# Axiom M3 v3 Speaker Giveaway Winners



## Sonnie

*We have winners!*


Congratulations to *Jason1976* and *dougc*!

*Each member has won a pair of Axiom M3 v3 Speakers!*


----------



## Jason1976

*Re: Axiom M3 v3 Speaker Giveaway*

It's the first time I won anything. I can't wait to get them and hook them up.


----------



## tonyvdb

*Re: Axiom M3 v3 Speaker Giveaway*

Congratulations Guys! Thats a nice prize. 
Enjoy.


----------



## TypeA

*Re: Axiom M3 v3 Speaker Giveaway*

Congrats guys


----------



## FlashJim

*Re: Axiom M3 v3 Speaker Giveaway*

Those look fantastic.

Congrats guys! We expect a full report after you've listened to them a while.


----------



## Binary

*Re: Axiom M3 v3 Speaker Giveaway*

congrats guys, they seem to be some really good quality surrounds, let us know how you like em!


----------



## Dale Rasco

*Re: Axiom M3 v3 Speaker Giveaway*

Congratulations guys! You are going to love them!


----------



## iconrl

*Re: Axiom M3 v3 Speaker Giveaway*

Congrats & enjoy!


----------



## tcarcio

*Re: Axiom M3 v3 Speaker Giveaway*

Congrats and enjoy guy's....:T


----------



## sub_crazy

*Re: Axiom M3 v3 Speaker Giveaway*

Congrats on the win guys.

Looks like you got your gifts early this year:T


----------



## kujomujo

*Re: Axiom M3 v3 Speaker Giveaway*

Wow... Merry Christmas guys!

Congrats. :clap:


----------



## HTNut42

*Re: Axiom M3 v3 Speaker Giveaway*

Congrats guys! Hope you enjoy them!


----------



## engtaz

*Re: Axiom M3 v3 Speaker Giveaway*

Congrats guy and enjoy


----------



## grn1969c10

*Re: Axiom M3 v3 Speaker Giveaway*

Congratulations on winning to the both of you, :clap: and Merry Christmas everybody! 

Matt


----------



## dougc

*Re: Axiom M3 v3 Speaker Giveaway*

Thanks Shack!!! I can't wait to intstall and review them!

We have been busy finishing a "Room Makeover" for our 6 year old girl over the last week for Christmas (she loves it) and I finally made it back online to be so pleasantly suprised to find this awesome gift - icing on the cake to an already great holiday. What a great Christmas!


----------



## Jason1976

*Re: Axiom M3 v3 Speaker Giveaway*

same here. I hope I like them. I am thinking they may make better surround sound speakers.


----------



## fusionrx

*Re: Axiom M3 v3 Speaker Giveaway*

Congrats!!


----------



## Jason1976

*Re: Axiom M3 v3 Speaker Giveaway*

I didn't know it was for one speaker. I dont know what I am going to use it for. onder:


----------



## Jason1976

*Re: Axiom M3 v3 Speaker Giveaway*

They are sending me out the 2nd speaker.
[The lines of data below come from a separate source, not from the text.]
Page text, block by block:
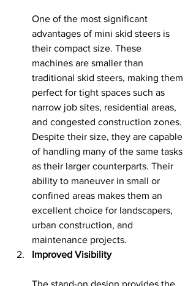
One of the most significant
advantages of mini skid steers is
their compact size. These
machines are smaller than
traditional skid steers, making them
perfect for tight spaces such as
narrow job sites, residential areas,
and congested construction zones.
Despite their size, they are capable
of handling many of the same tasks
as their larger counterparts. Their
ability to maneuver in small or
confined areas makes them an
excellent choice for landscapers,
urban construction, and
maintenance projects.
Improved Visibility
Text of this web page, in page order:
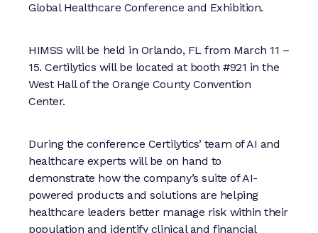
Global Healthcare Conference and Exhibition.
HIMSS will be held in Orlando, FL from March 11 –
15. Certilytics will be located at booth #921 in the
West Hall of the Orange County Convention
Center.
During the conference Certilytics’ team of AI and
healthcare experts will be on hand to
demonstrate how the company’s suite of AI-
powered products and solutions are helping
healthcare leaders better manage risk within their
population and identify clinical and financial
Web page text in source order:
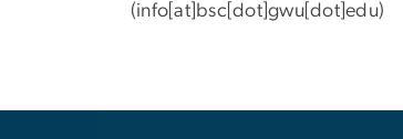
(info[at]bsc[dot]gwu[dot]edu)
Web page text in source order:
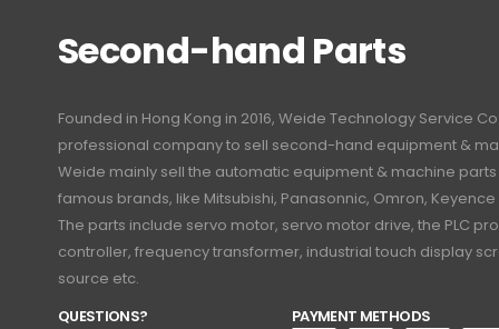
Second-hand Parts
Founded in Hong Kong in 2016, Weide Technology Service
professional company to sell second-hand equipment &
Weide mainly sell the automatic equipment & machine
famous brands, like Mitsubishi, Panasonnic, Omron,
The parts include servo motor, servo motor drive, the PLC
controller, frequency transformer, industrial touch display
source etc.
QUESTIONS?
PAYMENT METHODS
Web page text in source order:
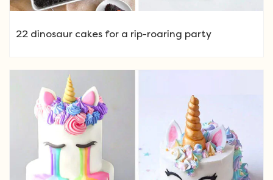
22 dinosaur cakes for a rip-roaring party
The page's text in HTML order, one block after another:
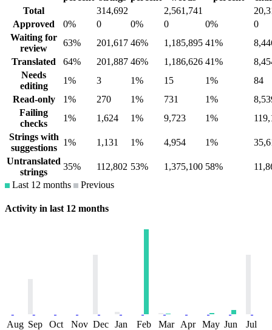
Total
314,692 2,561,741
Approved
0% 0 0% 0 0%
0
Waiting for
review
63% 201,617 46% 1,185,895 41%
Translated
64% 201,887 46% 1,186,626 41%
Needs
editing
1% 3 1% 15 1%
84
Read-only
1% 270 1% 731 1%
Failing
checks
1% 1,624 1% 9,723 1%
Strings with
suggestions
1% 1,131 1% 4,954 1%
Untranslated
strings
35% 112,802 53% 1,375,100 58%
Last 12 months
Previous
Activity in last 12 months
Aug Sep Oct Nov Dec Jan Feb Mar Apr May Jun Jul
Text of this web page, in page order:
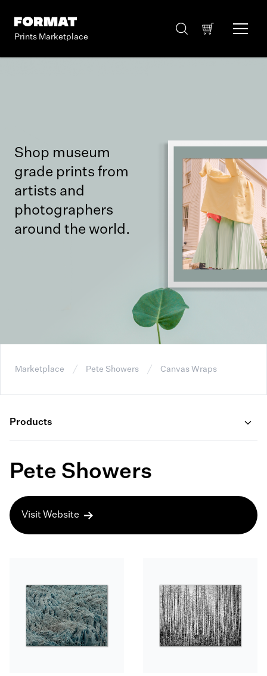
Prints Marketplace
Shop museum
grade prints from
artists and
photographers
around the world.
Marketplace Pete Showers Canvas Wraps
Products
Pete Showers
Visit Website
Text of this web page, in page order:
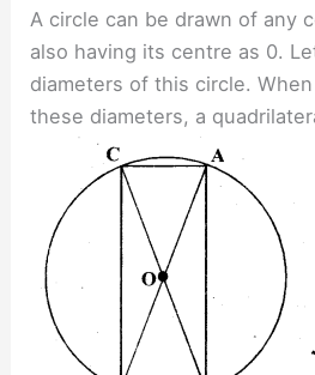
A circle can be drawn of any
also having its centre as 0.
diameters of this circle.
these diameters, a
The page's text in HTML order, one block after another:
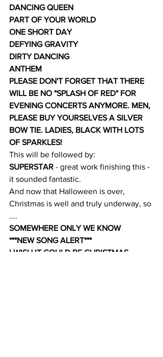
DANCING QUEEN
PART OF YOUR WORLD
ONE SHORT DAY
DEFYING GRAVITY
DIRTY DANCING
ANTHEM
PLEASE DON'T FORGET THAT THERE
WILL BE NO "SPLASH OF RED" FOR
EVENING CONCERTS ANYMORE. MEN,
PLEASE BUY YOURSELVES A SILVER
BOW TIE. LADIES, BLACK WITH LOTS
OF SPARKLES!
This will be followed by:
SUPERSTAR - great work finishing this -
it sounded fantastic.
And now that Halloween is over,
Christmas is well and truly underway, so
....
SOMEWHERE ONLY WE KNOW
***NEW SONG ALERT***
I WISH IT COULD BE CHRISTMAS
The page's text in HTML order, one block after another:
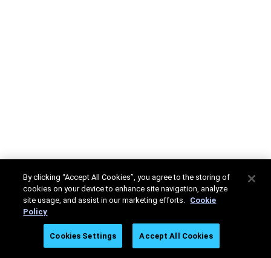
By clicking “Accept All Cookies”, you agree to the storing of
cookies on your device to enhance site navigation, analyze
site usage, and assist in our marketing efforts. Cookie
Policy
Cookies Settings Accept All Cookies
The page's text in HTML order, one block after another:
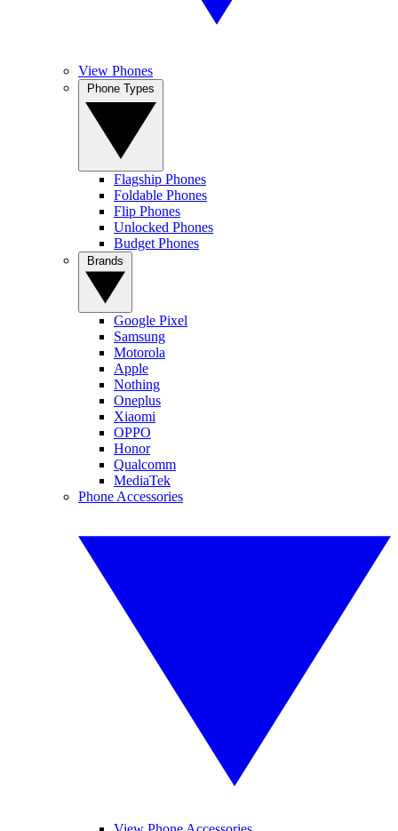
View Phones
Flagship Phones
Foldable Phones
Flip Phones
Unlocked Phones
Budget Phones
Google Pixel
Samsung
Motorola
Apple
Nothing
Oneplus
Xiaomi
OPPO
Honor
Qualcomm
MediaTek
Phone Accessories
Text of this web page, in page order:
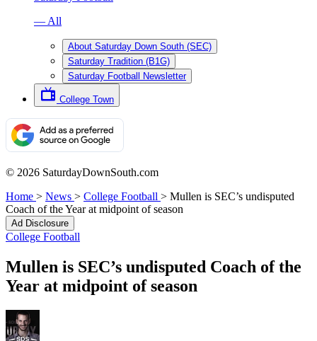
— All
About Saturday Down South (SEC)
Saturday Tradition (B1G)
Saturday Football Newsletter
College Town
© 2026 SaturdayDownSouth.com
Home > News > College Football > Mullen is SEC’s undisputed
Coach of the Year at midpoint of season
Ad Disclosure
College Football
Mullen is SEC’s undisputed Coach of the
Year at midpoint of season
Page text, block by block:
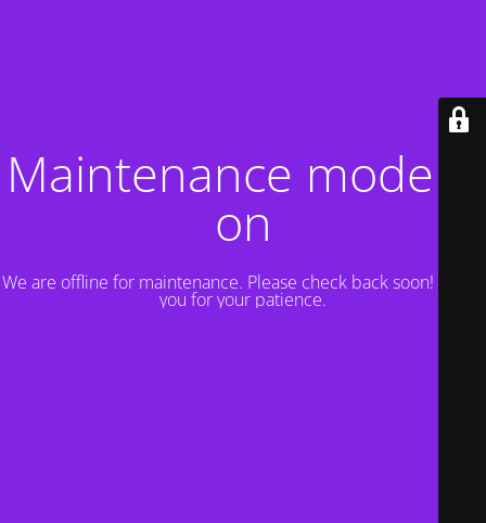
Maintenance mode is
on
We are offline for maintenance. Please check back soon! Thank
you for your patience.
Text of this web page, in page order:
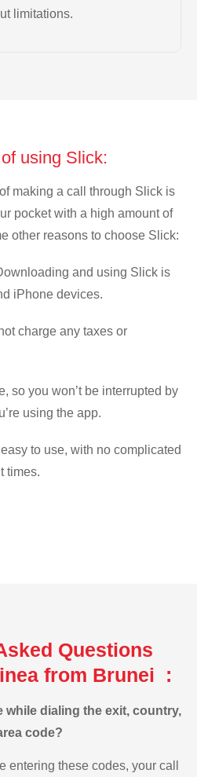
limitations.
using Slick:
making a call through Slick is
pocket with a high amount of
other reasons to choose Slick:
and using Slick is
iPhone devices.
charge any taxes or
so you won’t be interrupted by
using the app.
to use, with no complicated
times.
Questions
from Brunei :
while dialing the exit, country,
code?
entering these codes, your call
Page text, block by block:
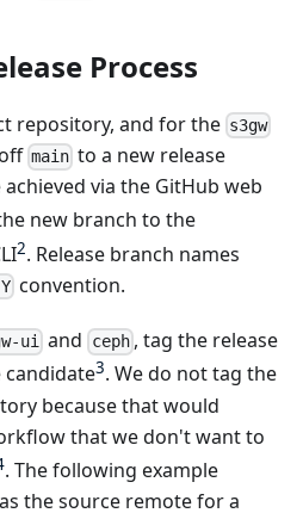
Process
repository, and for the s3gw
main to a new release
via the GitHub web
new branch to the
2. Release branch names
convention.
ui and ceph, tag the release
candidate3. We do not tag the
because that would
that we don't want to
. The following example
as the source remote for a
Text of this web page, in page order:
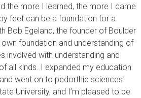
the more I learned, the more I came
feet can be a foundation for a
Bob Egeland, the founder of Boulder
foundation and understanding of
involved with understanding and
all kinds. I expanded my education
went on to pedorthic sciences
University, and I’m pleased to be
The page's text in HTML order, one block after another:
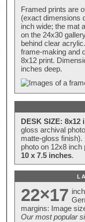
Framed prints are
(exact dimensions
inch wide; the mat
on the 24x30
behind clear
frame-making and
8x12 print.
inches deep.
DESK SIZE: 8x12
gloss archival
matte-gloss
photo on 12x8
10 x 7.5 inches.
22×17
margins: Image
Our most popular
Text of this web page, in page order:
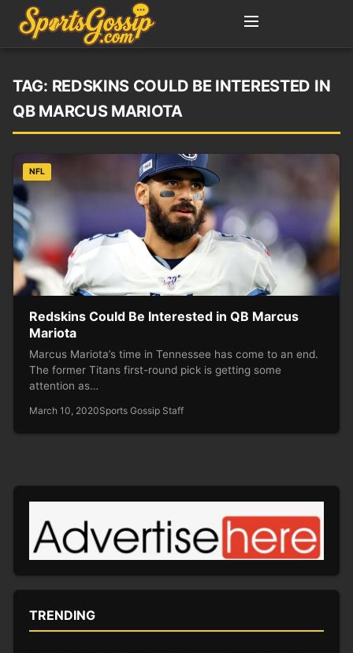
TAG: REDSKINS COULD BE INTERESTED IN
QB MARCUS MARIOTA
NFL
Redskins Could Be Interested in QB Marcus
Mariota
Marcus Mariota’s time in Tennessee has come to an end.
The former Titans first-round pick is getting some
attention as…
March 10, 2020Sports Gossip Staff
TRENDING
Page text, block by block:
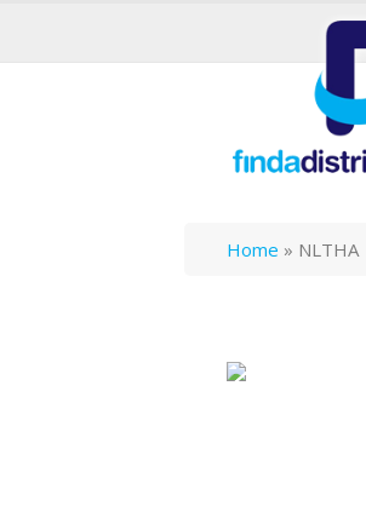
Home » NLTHA
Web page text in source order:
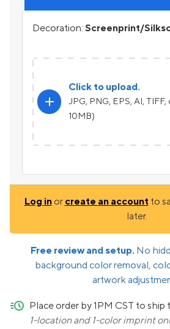
Decoration: Screenprint/
add
Click to upload.
JPG, PNG, EPS, AI,
10MB)
Log inor create an account to
later.
Free review and setup. No
background color removal,
artwork
quick-ship
Place order by 1PM CST to ship
1-location and 1-color imprint
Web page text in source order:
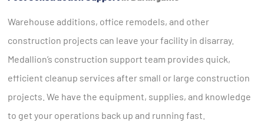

I cant wait to get the 2nd one so i can hook them up.


----------



## grn1969c10

*Re: Axiom M3 v3 Speaker Giveaway*

That was pretty funny! No, No, I'm glad you got it straightened out and are getting the other one. I just read the reply in my email and exclaimed "One speaker?!?" It was funny because the cat raised her head to give me that "your talking out loud to yourself again" look of disaproval. Hopefully the winter storms won't delay the second one and you can try them out soon.


----------



## Sonnie

*Re: Axiom M3 v3 Speaker Giveaway*

This was indeed a humorous situation. Axiom told me they were sending us some speakers to giveaway... great! I get them in and check out the site on those particular speakers and notice they appear to be quite small, so I am thinking there are two speakers per box. Cool... we'll give away a couple of pairs of these. I never looked back... never considered that like most speakers, they are probably packaged one to a box. I did not think twice about it. UNTIL... Jason tells me he only got one speaker! What? So... fortunately I had yet to ship the other one because Doug (the other winner) had not contacted me yet about shipping his. So, I sent Jason the other speaker and had Axiom send Doug a set. No biggie... but definitely funny on me anyway. One of those "duh me" moments... not that I haven't had plenty of them. :whistling:

BTW... great video Jason... :T

Now that I viewed the video... I suppose it is at least possible that two of those speakers could have fit in one box. :huh:


----------



## TypeA

*Re: Axiom M3 v3 Speaker Giveaway*

Ill be perfectly content to bring up this booboo just as often as possible in the future...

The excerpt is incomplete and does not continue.